= Peter Sliker =

American opera singer (1925–2010)

Peter Sliker (June 7, 1925 – June 25, 2010) was an American operatic bass-baritone who had a lengthy career performing at the Metropolitan Opera from 1961 through 1989. He specialized in portraying comprimario roles and was admired for his comic timing. He has appeared on several Live from the Metropolitan Opera broadcasts and Metropolitan Opera radio broadcasts.

==Early life and education==
Born in Jersey City, New Jersey, to Harry and Ella Sliker, Sliker started studying music at a young age and began singing on local radio programs at the age of 7. After graduating from Henry Snyder High School, he enlisted in the United States Navy in 1942. He spent the majority of World War II serving in the Mumansk Run in the Northern part of the Atlantic Ocean. After the war, he took a job as a purser for the United States Lines shipping company; notably serving on the SS United States when it captured the trans-Atlantic speed record on 4 July 1952. In 1948 he married Myra Warren whom he later divorced.

While working for the United States Line, Sliker pursued university studies; first at Rutgers University and then Harvard University where he graduated Phi Beta Kappa with a bachelor's degree in languages in 1950. He concurrently studied music at the New England Conservatory where he graduated with a bachelor's degree in vocal performance in 1951. He then lived in Cuba for a year to study languages further, by this time already having mastered six languages.

==Singing career==
In 1958 Sliker made his debut at Carnegie Hall in a sold out concert of Bach chamber music where he performed cantata Tritt auf die Glaubensbahn, BWV 152 under the baton of Václav Nelhýbel.

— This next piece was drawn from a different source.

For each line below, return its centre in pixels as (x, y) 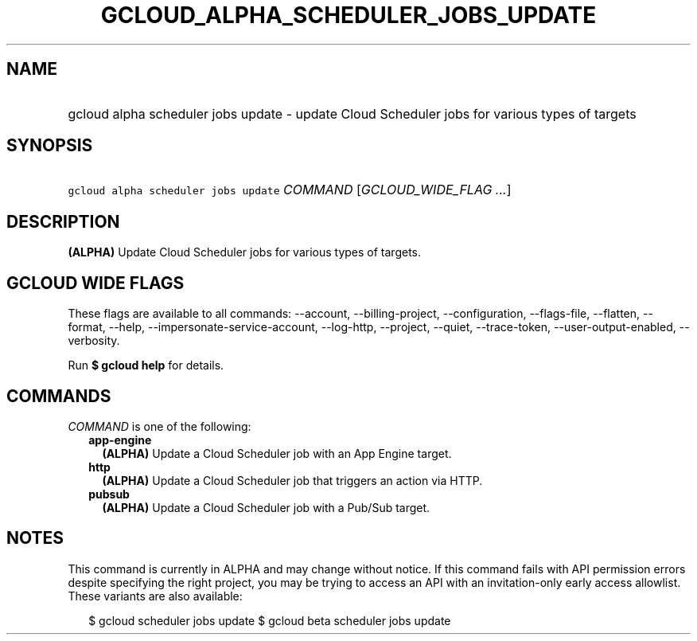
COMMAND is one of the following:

He returned to the recital hall at that concert house for his New York City recital debut on March 7, 1959 where he performed a program of Bach, Joseph Haydn, and Johann Rosenmüller works. The New York Times music critic John Briggs wrote of his performance: "Mr. Sliker revealed a resonant voice of good range and power, well in focus most of the time, smoothly and expressively handled, and with sufficient agility to negotiate the florid passages of the baroque music he performed. He made it evident that he is a performer with imagination, who understood quite well what the music on his program was about, and showed considerable skill in communicating it to his audience."

In 1959 Sliker joined the roster of singers at the New York City Opera where he appeared in a number of comprimario roles through 1961. He notably portrayed one of the Seven Deadly Sins in the world premiere of Hugo Weisgall's Six Characters in Search of an Author on April 26, 1959 and sang in the 1959 production and cast recording of Douglas Moore's The Ballad of Baby Doe with Beverly Sills in the title role. In 1960 Sliker was a soloist in a performance of Wolfgang Amadeus Mozart's Litaniae de venerabili altaris sacramento with the Boston Symphony Orchestra under conductor Hugh Ross at the Tanglewood Music Festival.

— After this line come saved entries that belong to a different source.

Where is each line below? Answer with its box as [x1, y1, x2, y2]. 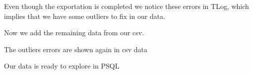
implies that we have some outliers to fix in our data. [4, 10, 166, 21]
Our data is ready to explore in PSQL [4, 61, 120, 71]
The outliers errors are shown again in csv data [4, 44, 148, 54]
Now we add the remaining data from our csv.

In 1961 Sliker was invited by Rudolf Bing to join the roster of singers at the Metropolitan Opera. He made his debut with the company on November 29, 1961, as one of the noblemen in Richard Wagner's Lohengrin with Sándor Kónya in the title role, Ingrid Bjoner as Elsa, Margaret Harshaw as Ortrud, Randolph Symonette as Telramund, Jerome Hines as King Heinrich, and Joseph Rosenstock conducting. He appeared annually at the Met through 1989 in a large number of character roles, including Ambrogio in The Barber of Seville, a Croupier in Manon, Forester in Don Carlo, the Gardener in La traviata, the Guard in Rigoletto, Handsome in La Fanciulla del West, Jankel in Arabella, a Lackey in Der Rosenkavalier, the Sergeant in La Bohème, the Steersman in La Gioconda, and a Villager in Pagliacci. On September 16, 1966, he appeared as the Sentinel in the world premiere of Samuel Barber's Antony and Cleopatra for the opening of the new Metropolitan Opera House with Leontyne Price as Cleopatra and Justino Díaz as Anthony. On March 18, 1977 he sang the role of the Physician in the Met's first staging of Alban Berg's Lulu with Carole Farley in the title role. His final and 509th Met appearance was as Guccio in Puccini's Gianni Schicchi on December 16, 1989, with Bruno Pola in the title role, Hei-Kyung Hong as Lauretta, and James Levine conducting.

==Later life==
Sliker lived in retirement in Helena, Montana, at the Waterford retirement community. His last public performance was in Helena during the mid-1990s when he performed for a benefit concert at the Myrna Loy Center for the Performing and Media Arts. He died at the age of 86 in Helena and is buried at the Lower Valley Union Cemetery in Califon, New Jersey.